Until now, most of what’s known about congenital heart defects has been learned from studying the hearts of infants born with defective hearts, or from mouse studies, Aguirre said.
It wouldn’t be practical or ethical to conduct research on the hearts of fetuses developing in the womb, he noted. And information gained from mouse studies doesn’t always translate to human heart development.
That’s a serious problem. According to the federal Centers for Disease Control and Prevention, about 1% of babies in the U.S. are born with congenital heart defects, or about 40,000 babies annually. About 2.4 million people in the U.S. were estimated to be living with such a defect in 2010, including 1 million younger than age 18.
With funding from the National Institutes of Health, National Heart, Lung and Blood Institute and the American Heart Association, the team is already conducting research using the human heart models.
One study is exploring the effects of nutrition, specifically Omega-3 fatty acids, on fetal heart development. About 60% of congenital heart defects are thought to be caused by environmental factors, such as nutrition, Aguirre said.
The team is also looking to find out how maternal diabetes can result in congenital heart defects in infants. And the effects of diabetes on the developing heart were clearly visible during a recent visit to the laboratory at MSU.
Yoni Israeli, a graduate student in biomedical engineering and first author of the report published on the bioRxiv website, held up a plate where half of the hearts were immersed in a medium made to replicate conditions in the womb of a mother with diabetes. The other half floated in a concoction that resembles the environment of a non-diabetic mother.
While the hearts in the non-diabetic environment were clearly pink, the hearts in the diabetic “womb” were a dingy yellow color.
“Because they’re all in individual wells, you can treat them with different treatments, or different conditions,” said Israeli, noting someday production of the hearts could be sped up to produce thousands with automation.

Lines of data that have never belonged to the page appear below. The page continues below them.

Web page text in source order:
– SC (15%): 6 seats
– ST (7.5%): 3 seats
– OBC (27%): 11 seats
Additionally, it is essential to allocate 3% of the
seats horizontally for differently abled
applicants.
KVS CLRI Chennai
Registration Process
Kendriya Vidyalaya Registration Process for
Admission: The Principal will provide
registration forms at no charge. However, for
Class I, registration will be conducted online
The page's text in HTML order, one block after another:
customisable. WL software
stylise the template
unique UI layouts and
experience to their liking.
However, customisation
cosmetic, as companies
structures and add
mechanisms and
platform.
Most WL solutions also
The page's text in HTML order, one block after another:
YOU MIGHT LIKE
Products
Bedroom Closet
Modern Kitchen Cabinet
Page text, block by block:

“You can actually see there’s a huge difference between this half and this half,” he said, pointing to the healthy and diabetic hearts.

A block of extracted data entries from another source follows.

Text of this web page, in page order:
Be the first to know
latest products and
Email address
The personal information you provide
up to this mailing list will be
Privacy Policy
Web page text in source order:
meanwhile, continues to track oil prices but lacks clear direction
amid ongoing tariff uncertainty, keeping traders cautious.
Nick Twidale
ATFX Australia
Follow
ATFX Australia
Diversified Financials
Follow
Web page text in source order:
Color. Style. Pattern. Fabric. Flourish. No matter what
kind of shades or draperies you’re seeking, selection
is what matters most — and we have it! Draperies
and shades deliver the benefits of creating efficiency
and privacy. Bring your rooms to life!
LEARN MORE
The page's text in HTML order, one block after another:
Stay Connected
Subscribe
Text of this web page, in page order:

“These are diabetic, so they eat up the (medium) faster,” he said of the yellowish hearts. “They are bigger, so they beat faster and they use up more glucose — the yellow means that media is getting depleted faster.”
Experimentation is key
It will take years, perhaps decades, to develop a heart large enough to transplant to an infant or adult, but that isn’t the team’s goal, Aguirre said.

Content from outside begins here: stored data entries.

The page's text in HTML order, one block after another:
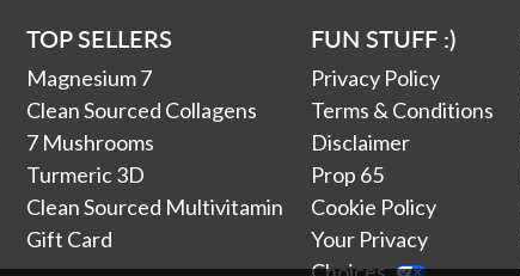
TOP SELLERS
Magnesium 7
Clean Sourced Collagens
7 Mushrooms
Turmeric 3D
Clean Sourced Multivitamin
Gift Card
FUN STUFF :)
Privacy Policy
Terms & Conditions
Disclaimer
Prop 65
Cookie Policy
Your Privacy

Having many small hearts, rather than a few larger ones, provides more opportunity for experimentation that could lead to breakthroughs in the understanding and treatment of congenital heart disease, he said.
“If we can study the causes of heart disease and cardiovascular disease or congenital heart defects at the origin of the disease, we might be able to actually treat them much better,” Aguirre said.
“If I had the opportunity to choose whether I’m going to make a transplant on this child, or I’m going to try to prevent or treat its cardiac disease, I would (choose) the cardiac treatment or the prevention.
“The transplant is a good option when there are no other options, but when you can actually treat congenital disease, if we can find something (using) our system that we can stop it before it develops into full-fledged congenital heart disease — that child might never need a transplant.
“That is our goal, that we don’t need transplants. But I think it is possible to make transplants in the future with this technology, like decades in the future.”